Rep. Mike Rogers (R-Mich.), the committee chairman, pursued a line of questioning not only on the Saudi plot, but more generally in an effort to portray Iran as the leading sponsor of terrorism in the world, even though Clapper's description of the global jihad threat doesn't support such a contention.
Rogers, like Sen. Dan Coats (R-Ind.) on Tuesday, indicated his belief that the Obama Administration doesn't really mean it when it says that "all options are on the table" for dealing with Iran, and the Iranians don't believe it either. Clapper disabused him of that notion when he pointed out the change in Iranian rhetoric with respect to their threats to close the Strait of Hormuz, when the US made it clear that that was unacceptable. "But I do think they -- they have respect for what [inaudible] potential capabilities are here," he said.
What was particularly noteworthy in the 31-page declassified global threat assessment document, was that no mention was made of any Iranian effort to actually "weaponize" the enriched uranium.

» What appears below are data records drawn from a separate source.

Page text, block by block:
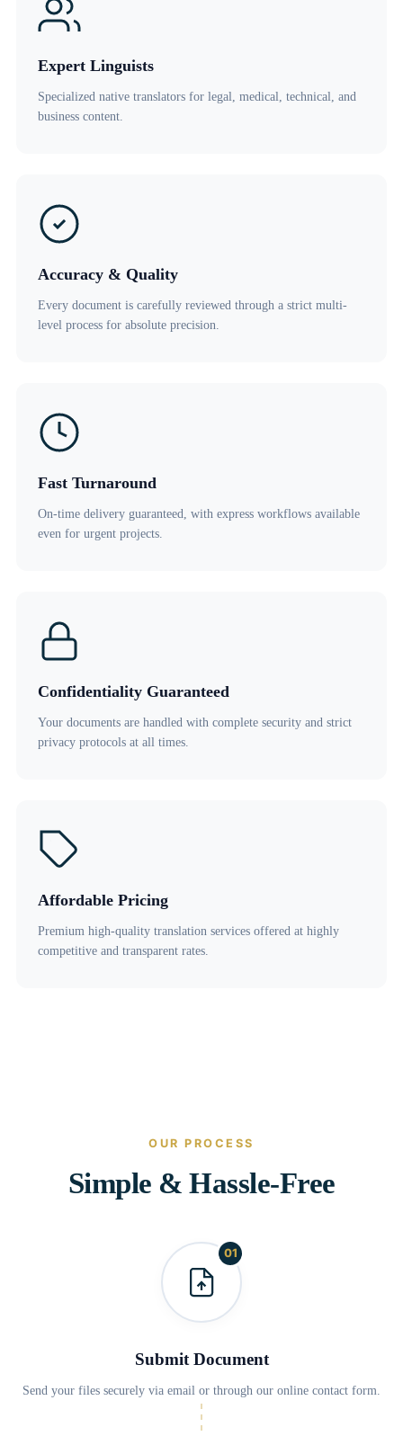
Expert Linguists
Specialized native translators for legal, medical, technical, and
business content.
Accuracy & Quality
Every document is carefully reviewed through a strict multi-
level process for absolute precision.
Fast Turnaround
On-time delivery guaranteed, with express workflows available
even for urgent projects.
Confidentiality Guaranteed
Your documents are handled with complete security and strict
privacy protocols at all times.
Affordable Pricing
Premium high-quality translation services offered at highly
competitive and transparent rates.
OUR PROCESS
Simple & Hassle-Free
01
Submit Document
Send your files securely via email or through our online contact form.
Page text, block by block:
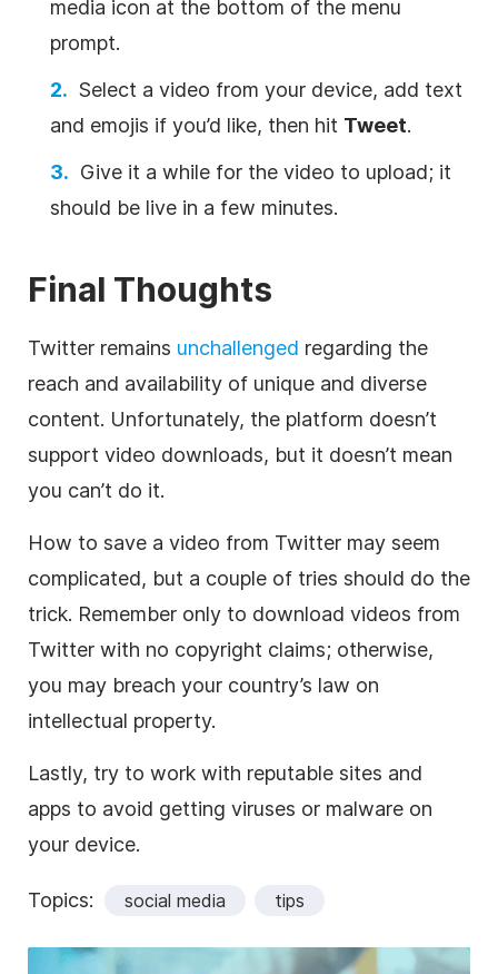
media icon at the bottom of the menu
prompt.
Select a video from your device, add text
and emojis if you’d like, then hit Tweet.
Give it a while for the video to upload; it
should be live in a few minutes.
Final Thoughts
Twitter remains unchallenged regarding the
reach and availability of unique and diverse
content. Unfortunately, the platform doesn’t
support video downloads, but it doesn’t mean
you can’t do it.
How to save a video from Twitter may seem
complicated, but a couple of tries should do the
trick. Remember only to download videos from
Twitter with no copyright claims; otherwise,
you may breach your country’s law on
intellectual property.
Lastly, try to work with reputable sites and
apps to avoid getting viruses or malware on
your device.
Topics: social media tips
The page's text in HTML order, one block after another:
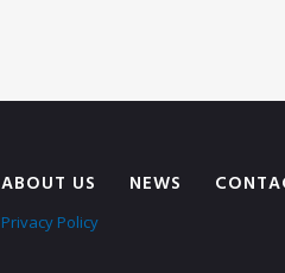
ABOUT US NEWS
Privacy Policy
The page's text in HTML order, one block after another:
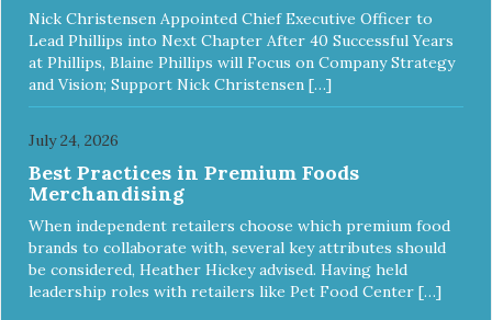
Nick Christensen Appointed Chief Executive Officer to
Lead Phillips into Next Chapter After 40 Successful Years
at Phillips, Blaine Phillips will Focus on Company Strategy
and Vision; Support Nick Christensen […]
July 24, 2026
Best Practices in Premium Foods
Merchandising
When independent retailers choose which premium food
brands to collaborate with, several key attributes should
be considered, Heather Hickey advised. Having held
leadership roles with retailers like Pet Food Center […]
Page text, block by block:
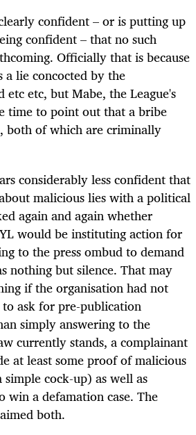
confident – or is putting up
confident – that no such
Officially that is because
lie concocted by the
etc etc, but Mabe, the League's
time to point out that a bribe
both of which are criminally
considerably less confident that
malicious lies with a political
again and again whether
would be instituting action for
to the press ombud to demand
nothing but silence. That may
if the organisation had not
ask for pre-publication
simply answering to the
currently stands, a complainant
at least some proof of malicious
cock-up) as well as
win a defamation case. The
both.
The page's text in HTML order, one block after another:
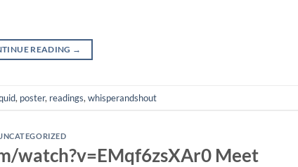
READING →
, poster, readings, whisperandshout
watch?v=EMqf6zsXAr0 Meet
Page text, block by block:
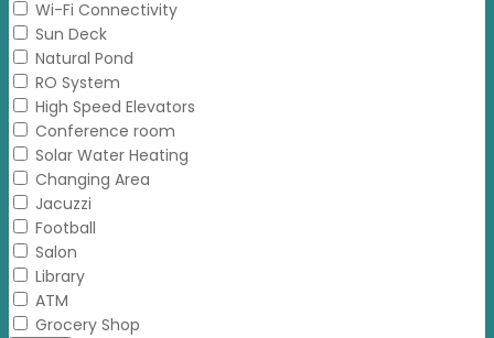
Wi-Fi Connectivity
Sun Deck
Natural Pond
RO System
High Speed Elevators
Conference room
Solar Water Heating
Changing Area
Jacuzzi
Football
Salon
Library
ATM
Grocery Shop
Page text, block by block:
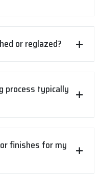
or reglazed?
process typically
finishes for my
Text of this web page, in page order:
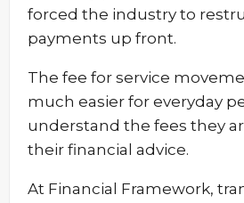
forced the industry to
payments up front.
The fee for service
much easier for everyday
understand the fees they
their financial advice.
At Financial Framework,
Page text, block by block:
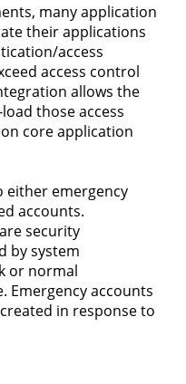
many application
their applications
access
access control
allows the
those access
core application
either emergency
accounts.
security
by system
or normal
Emergency accounts
in response to
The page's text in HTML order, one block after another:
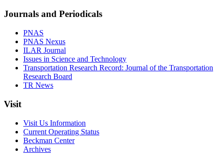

In the Nov. 2007 National Intelligence Estimate, it was concluded that Iran had halted all work on weaponization in 2003, and had not yet resumed that effort. An Oct. 2011 update on the 2007 NIE made no change in that estimate. In his testimony, Clapper only discussed Iran's enrichment and the fact that it has developed advanced ballistic missiles.
Today, the IAEA inspectors returned to Vienna from Iran after three days of intense discussions with Iranian officials. As soon as they arrived at the Vienna international airport, they held a press conference to report that the visit had been very productive, and that a follow-up trip to Iran would be taking place soon.